- [EXERCISE PROMPT]:
Below are some entries. Transcribe the lines from the one holding "For each line" to the one holding "Ubuntu 18.04 (14, 82, 48, 90)", inclusive, but not the pictures among them.

Data items:
=== Section Start ===

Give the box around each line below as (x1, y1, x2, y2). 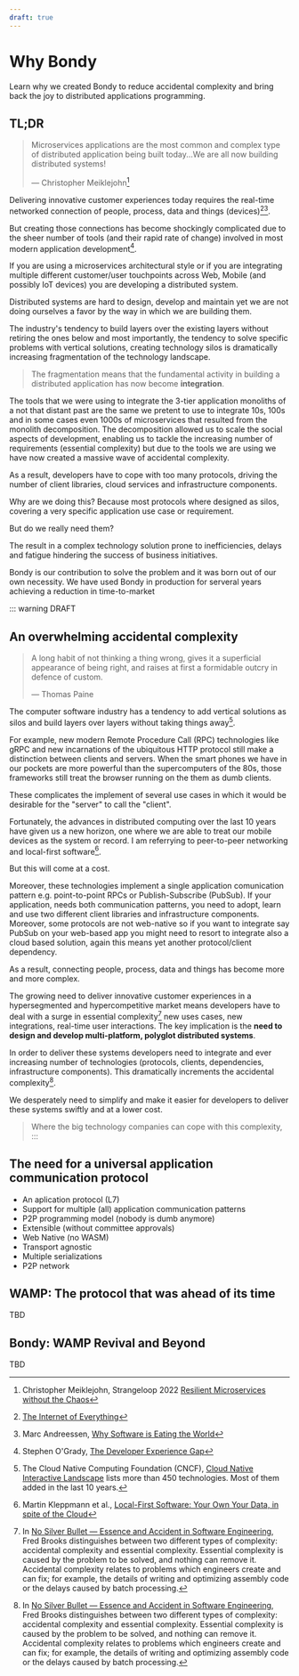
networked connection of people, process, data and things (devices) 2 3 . (9, 204, 271, 216)
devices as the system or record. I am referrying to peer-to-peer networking (9, 834, 288, 846)
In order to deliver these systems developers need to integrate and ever (9, 1047, 272, 1058)
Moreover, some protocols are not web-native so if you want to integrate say (9, 918, 290, 929)
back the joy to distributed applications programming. (9, 90, 206, 101)
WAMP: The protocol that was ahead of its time (9, 1286, 276, 1301)
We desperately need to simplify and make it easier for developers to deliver (9, 1094, 289, 1105)
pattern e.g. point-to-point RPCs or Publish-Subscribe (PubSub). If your (9, 890, 271, 900)
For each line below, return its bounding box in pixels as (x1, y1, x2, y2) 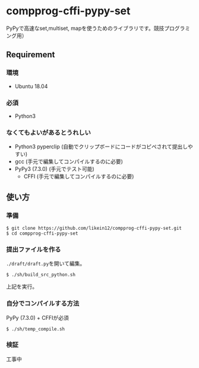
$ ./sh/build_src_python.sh (6, 272, 76, 278)
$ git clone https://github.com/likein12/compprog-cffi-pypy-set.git (6, 225, 182, 231)
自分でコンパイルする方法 (6, 300, 80, 308)
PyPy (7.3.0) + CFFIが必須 (6, 314, 70, 321)
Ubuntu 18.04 (14, 82, 48, 90)
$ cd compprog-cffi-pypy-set (6, 230, 78, 236)
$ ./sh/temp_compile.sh (6, 326, 65, 332)
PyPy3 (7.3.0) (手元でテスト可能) (14, 166, 95, 173)

=== Section End ===

- [RESPONSE TO THE TASK]:
For each line below, return its bounding box in pixels as (x1, y1, x2, y2) 
$ ./sh/build_src_python.sh (6, 272, 76, 278)
$ git clone https://github.com/likein12/compprog-cffi-pypy-set.git (6, 225, 182, 231)
自分でコンパイルする方法 (6, 300, 80, 308)
PyPy (7.3.0) + CFFIが必須 (6, 314, 70, 321)
Ubuntu 18.04 (14, 82, 48, 90)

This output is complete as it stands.